The program was initially created using Python 2 and PySide, the Python bindings to Qt. ChemBuild was the first of the ‘Next Generation’ of CCPN applications that use a Qt rather than Tk based graphical interface.

The program has now been updated to use Python 3 and PyQt4 (another wrapper around Qt).

A screenshot from CcpNmr ChemBuild version 1.0.

A screenshot from CcpNmr ChemBuild version 1.0.

Limitations and Future Features

For now, import and export of CCPN ChemComps in ChemBuild uses the CCPN v2 API, not the CCPN v3 API.

In its present incarnation ChemBuild pretty much does what you instruct it to. There is a degree of automation, especially with regards to defining variant compound forms and magnetic equivalence. However, the system is not guaranteed to create only sane chemistry, e.g the are no proper aromaticity checks. As development continues this situation will improve, but for now it is up to the user to make sure that compounds make sense.

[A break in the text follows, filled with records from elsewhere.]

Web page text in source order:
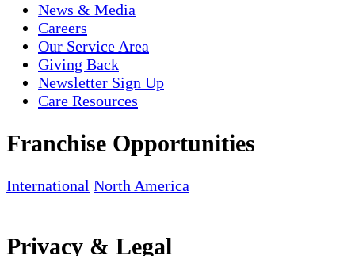
News & Media
Careers
Our Service Area
Giving Back
Newsletter Sign Up
Care Resources
Franchise Opportunities
International North America
Privacy & Legal
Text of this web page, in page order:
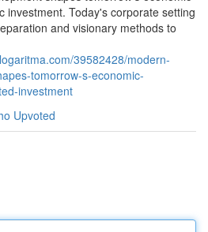
investment. Today's corporate setting
and visionary methods to
39582428/modern-
tomorrow-s-economic-
investment
Upvoted
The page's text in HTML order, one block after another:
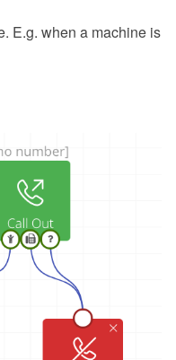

The atom naming, which is important for NMR assignment, is currently only basic. Automated naming is merely sequential and does not follow any IUPAC conventions. Nonetheless, the atom names can be set to whatever the user desires, as long as there is no repetition.

Stereochemical centres can be added to compounds by stating that bonds go ‘in’ or ‘out’, as is common chemical drawing packages. However, at present the system is only two-dimensional in the way that it stores coordinates, as such stereochemistry is stored with a chiral order rule (like the SMILES stereo system) and does not alter depth coordinates. Also, it should be noted that although stereochemistry will be saved in ChemBuild’s native file format there is currently no export of relative stereochemical information to CCPN XML files (except simple R/S/alpha/beta labels).

As time allows the system will be expanded to include chemical sub-graph searches to add classification keywords to any compound.

Import and export of further chemical file formats will be added, most probably InChI and CML, but there is no intention to cover a vast array of formats.

The ‘Auto-arrange’ feature uses a very simple 2D force field to assist the graphical display and is not designed represent real conformations of the compounds. Integration with proper 3D molecular dynamics may occur in the future.

At present ChemBuild will not export ChemCompCoord XML files; the atom coordinate records used by CCPN templates. This will only be introduced after the addition of better 3D molecular dynamics.

At some time in the future ChemBuild may be connected to CCPN’s ACPYPE service, which will allow the generation of topology and parameter files (including partial charges) for common molecular dynamics engines.

Bug Reporting

The currently available version is a beta test release and bug reports are welcome. Bug reports should be made via the CCPNMR mailing list at JISC.

As always, please be clear in your descriptions and give enough detail for the developers to be able to reproduce the problem from scratch.